True, the Nov 2017 above conflates the pre and post-November 7 numbers a bit, but the larger thrust of the counts pushes ahead. We see an inconclusive range of distributions: while tweets across the last few months have indeed downturned in relation to October of last year (and that month stands as the most profuse among the table’s holdings), tweet counts in the Feb-Jun 2017 span were decisively lower than the latter-day entries. It’s thus not clear if Trump’s tweeting inclinations have been stunted by the new opportunity to say more at any one time.

And what about Trump’s average retweet count, proposed here as a proxy popularity index? Just substitute Retweet Count for Created At (UTC + 1) in Values and tick Average (with suitable formatting). Here I’d also turn off any subtotals, thus uprooting one higher level of slightly confounding aggregation from the counts. I get:

BlogT2

Commit the above to a rudimentary line chart, and I get:

BlogT3

Is that something worth writing home about, or at least submitting on deadline? Maybe. There’s something at least statistically significant about the line’s fitful locus, and it might be worth investigating April’s retweet dip and/or the more recent spike in RT’s, which does roughly correlate with the opening of the 280-character gateway, though I’m hard-pressed to advance beyond a simple correlation – unless one wants to maintain that longer tweets bespeak deeper policy insights that warrant stepped-up circulation across the twittersphere.
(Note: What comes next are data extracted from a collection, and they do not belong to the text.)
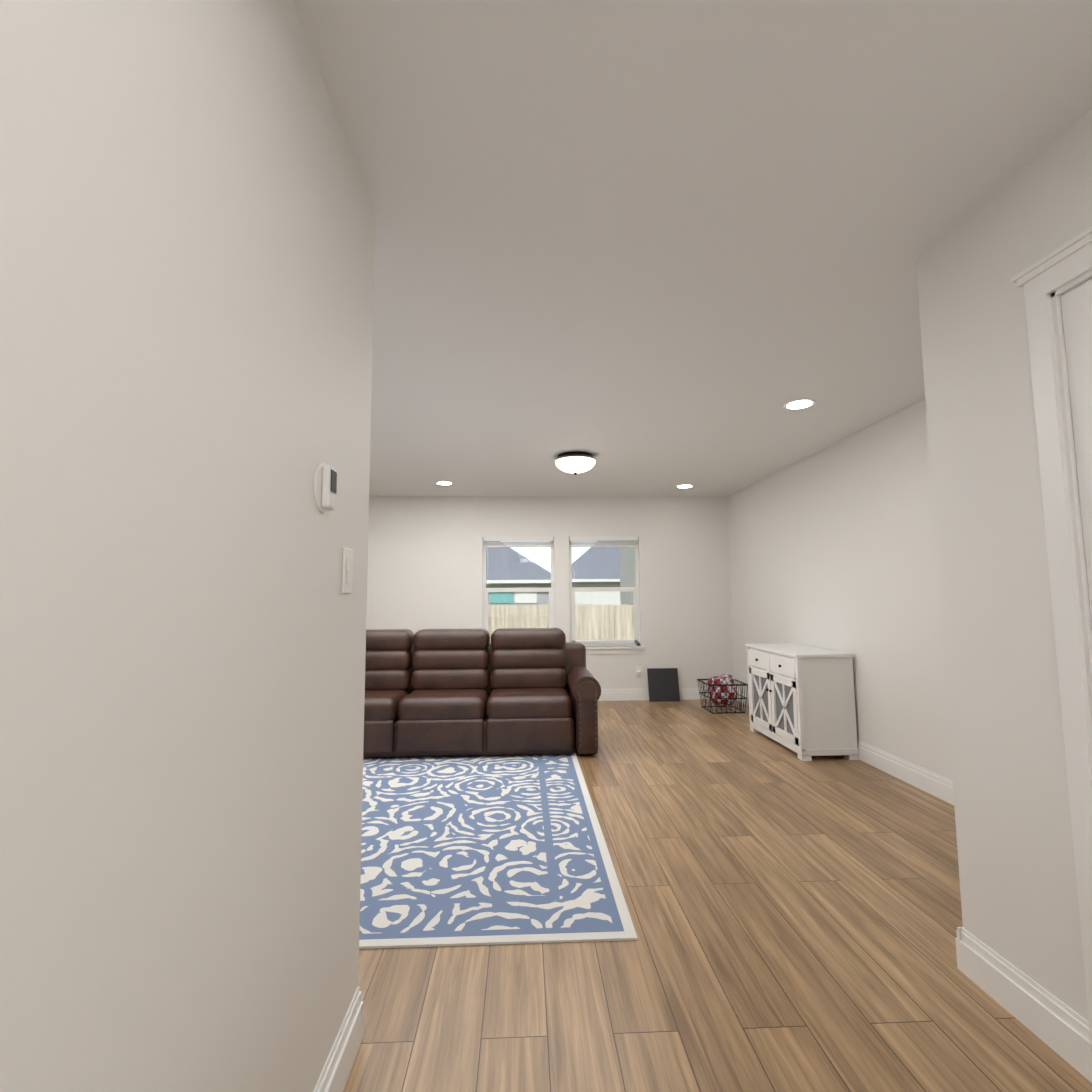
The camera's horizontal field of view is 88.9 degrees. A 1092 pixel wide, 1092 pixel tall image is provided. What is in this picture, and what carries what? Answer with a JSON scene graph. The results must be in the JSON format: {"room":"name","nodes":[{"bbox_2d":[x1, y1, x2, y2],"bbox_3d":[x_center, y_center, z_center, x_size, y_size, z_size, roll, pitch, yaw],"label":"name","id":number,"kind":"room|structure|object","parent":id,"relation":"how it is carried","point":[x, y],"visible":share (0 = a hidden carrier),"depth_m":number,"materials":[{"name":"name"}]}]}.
{"room":"hallway","nodes":[
{"label":"hallway","id":0,"kind":"room"},
{"bbox_2d":[0,0,375,1091],"bbox_3d":[-0.439,-0.185,-2.079,0.144,2.440,7.520,0,-5,-2],"label":"wall","id":1,"kind":"structure","parent":0,"point":[186,266],"depth_m":0.70,"materials":[{"name":"white paint"}]},
{"bbox_2d":[313,463,336,511],"bbox_3d":[-0.509,-0.136,1.301,0.026,0.116,0.116,0,-5,-2],"label":"thermostat","id":2,"kind":"object","parent":1,"relation":"attached to","point":[325,483],"depth_m":1.28,"materials":[{"name":"white plastic"}]},
{"bbox_2d":[342,548,352,592],"bbox_3d":[-0.522,0.065,1.472,0.013,0.118,0.072,0,-5,-2],"label":"light switch","id":3,"kind":"object","parent":1,"relation":"attached to","point":[347,560],"depth_m":1.46,"materials":[{"name":"white plastic"}]},
{"bbox_2d":[366,496,733,688],"bbox_3d":[-0.749,0.619,6.674,7.320,2.440,0.170,0,-5,-2],"label":"wall","id":4,"kind":"structure","parent":0,"point":[425,563],"depth_m":6.68,"materials":[{"name":"white paint"}]},
{"bbox_2d":[635,666,641,676],"bbox_3d":[1.098,1.493,6.598,0.072,0.118,0.030,0,-5,-2],"label":"outlet","id":5,"kind":"object","parent":4,"relation":"attached to","point":[638,669],"depth_m":6.61,"materials":[{"name":"white plastic"}]},
{"bbox_2d":[292,0,1091,496],"bbox_3d":[-0.510,-2.596,0.642,7.320,2.860,12.500,0,-5,-2],"label":"ceiling","id":6,"kind":"structure","parent":0,"point":[648,246],"depth_m":1.74,"materials":[{"name":"white paint"}]},
{"bbox_2d":[435,481,452,484],"bbox_3d":[-1.082,-0.669,5.919,0.189,0.009,0.189,0,-5,-8],"label":"recessed light","id":7,"kind":"object","parent":6,"relation":"in","point":[438,482],"depth_m":5.89,"materials":[{"name":"white paint"}]},
{"bbox_2d":[555,451,595,474],"bbox_3d":[0.254,-0.698,4.821,0.360,0.169,0.360,0,-5,-2],"label":"dome light","id":8,"kind":"object","parent":6,"relation":"attached to","point":[575,462],"visible":1,"depth_m":4.70,"materials":[{"name":"white glass"}]},
{"bbox_2d":[676,484,692,487],"bbox_3d":[1.540,-0.663,6.176,0.189,0.009,0.189,0,-5,-8],"label":"recessed light","id":9,"kind":"object","parent":6,"relation":"in","point":[683,485],"depth_m":6.16,"materials":[{"name":"white paint"}]},
{"bbox_2d":[783,398,815,409],"bbox_3d":[1.617,-0.904,3.548,0.189,0.009,0.189,2,-6,-26],"label":"recessed light","id":10,"kind":"object","parent":6,"relation":"in","point":[800,403],"depth_m":3.53,"materials":[{"name":"white paint"}]},
{"bbox_2d":[343,699,1091,1091],"bbox_3d":[-0.544,1.308,0.282,7.200,0.100,12.500,0,-5,-2],"label":"floor","id":11,"kind":"structure","parent":0,"point":[795,919],"depth_m":1.85,"materials":[{"name":"brown wood"}]},
{"bbox_2d":[359,752,637,948],"bbox_3d":[-1.020,1.528,3.242,2.590,0.008,2.630,0,-5,-2],"label":"rug","id":12,"kind":"object","parent":11,"relation":"on","point":[479,850],"visible":0.42,"depth_m":2.62,"materials":[{"name":"blue fabric"}]},
{"bbox_2d":[363,628,600,757],"bbox_3d":[-0.826,1.185,4.689,2.470,0.928,0.970,0,-5,-2],"label":"sofa","id":13,"kind":"object","parent":12,"relation":"on","point":[471,692],"visible":0.79,"depth_m":4.37,"materials":[{"name":"leather"}]},
{"bbox_2d":[647,668,679,701],"bbox_3d":[1.381,1.632,6.543,0.360,0.370,0.095,0,-5,-2],"label":"panel","id":14,"kind":"object","parent":11,"relation":"on","point":[663,684],"visible":0.93,"depth_m":6.54,"materials":[{"name":"grey"}]},
{"bbox_2d":[697,674,747,713],"bbox_3d":[1.886,1.565,5.956,0.414,0.375,0.414,0,-5,-2],"label":"wire basket","id":15,"kind":"object","parent":11,"relation":"on","point":[721,690],"visible":1,"depth_m":5.84,"materials":[{"name":"black metal"}]},
{"bbox_2d":[706,674,737,707],"bbox_3d":[1.881,1.549,5.957,0.325,0.342,0.315,0,-5,-2],"label":"blanket","id":16,"kind":"object","parent":15,"relation":"on","point":[726,692],"depth_m":5.85,"materials":[{"name":"fabric"}]},
{"bbox_2d":[745,643,858,760],"bbox_3d":[2.077,1.247,4.641,0.464,0.780,0.974,0,-5,-2],"label":"sideboard","id":17,"kind":"object","parent":11,"relation":"on","point":[802,701],"visible":1,"depth_m":4.21,"materials":[{"name":"white paint"}]},
{"bbox_2d":[727,399,953,804],"bbox_3d":[2.393,0.380,4.299,0.136,2.440,4.915,0,-5,-2],"label":"wall","id":18,"kind":"structure","parent":0,"point":[832,547],"depth_m":4.08,"materials":[{"name":"white paint"}]},
{"bbox_2d":[916,109,1091,1021],"bbox_3d":[1.571,-1.557,-1.780,0.130,5.200,7.700,0,-5,-2],"label":"wall","id":19,"kind":"structure","parent":0,"point":[1018,883],"depth_m":1.64,"materials":[{"name":"white paint"}]},
{"bbox_2d":[955,927,1091,1082],"bbox_3d":[1.981,0.448,-0.332,1.100,1.467,4.516,0,-5,-2],"label":"trim","id":20,"kind":"structure","parent":19,"relation":"attached to","point":[1057,1026],"depth_m":1.57,"materials":[{"name":"white wood"}]},
{"bbox_2d":[1011,226,1091,1047],"bbox_3d":[1.426,0.246,1.048,0.169,2.127,0.924,0,-5,-2],"label":"closet door","id":21,"kind":"structure","parent":19,"relation":"in","point":[1056,284],"depth_m":1.45,"materials":[{"name":"white wood"}]},
{"label":"outside","id":22,"kind":"structure","parent":0,"visible":0},
{"bbox_3d":[3.577,5.211,36.625,70.000,0.100,59.800,0,-5,-2],"label":"ground","id":23,"kind":"structure","parent":22,"visible":0},
{"bbox_2d":[486,541,634,635],"bbox_3d":[-2.056,1.332,27.304,26.800,6.000,23.400,0,-5,-2],"label":"houses","id":24,"kind":"structure","parent":23,"relation":"on","point":[583,567],"depth_m":26.34,"materials":[{"name":"grey"}]},
{"bbox_2d":[488,604,633,639],"bbox_3d":[2.111,2.144,12.656,23.118,1.655,0.060,0,-5,-2],"label":"fence","id":25,"kind":"object","parent":23,"relation":"on","point":[545,620],"depth_m":12.61,"materials":[{"name":"brown wood"}]}
]}
Sounds like a reach.

Then add Favorite Count to Values (again, Average):

BlogT4

Favorites correlate most significantly with retweets (I get .8997), an unsurprising resonance. One supposes the prior question, rather a generic one, would ask why favorites reliably outnumber rewteets so enormously (look here, for example, for one take on the matter).

And to fit a final, relatively novel frame atop the Trump tweets, what about the president’s means of transmission? That is:

Rows: Created At (UTC + 1) (again, grouped by Years and Months)

Columns: Source

Values: Source (count)

I get:

BlogT5

Note among other things Trump’s late abjuring of Twitter for Android, and a corresponding uptick in his resort to Twitter for iPhone., his clear source of choice.
Does that mean that Mr. Trump will be recruited to spearhead Apple’s next Think Different campaign?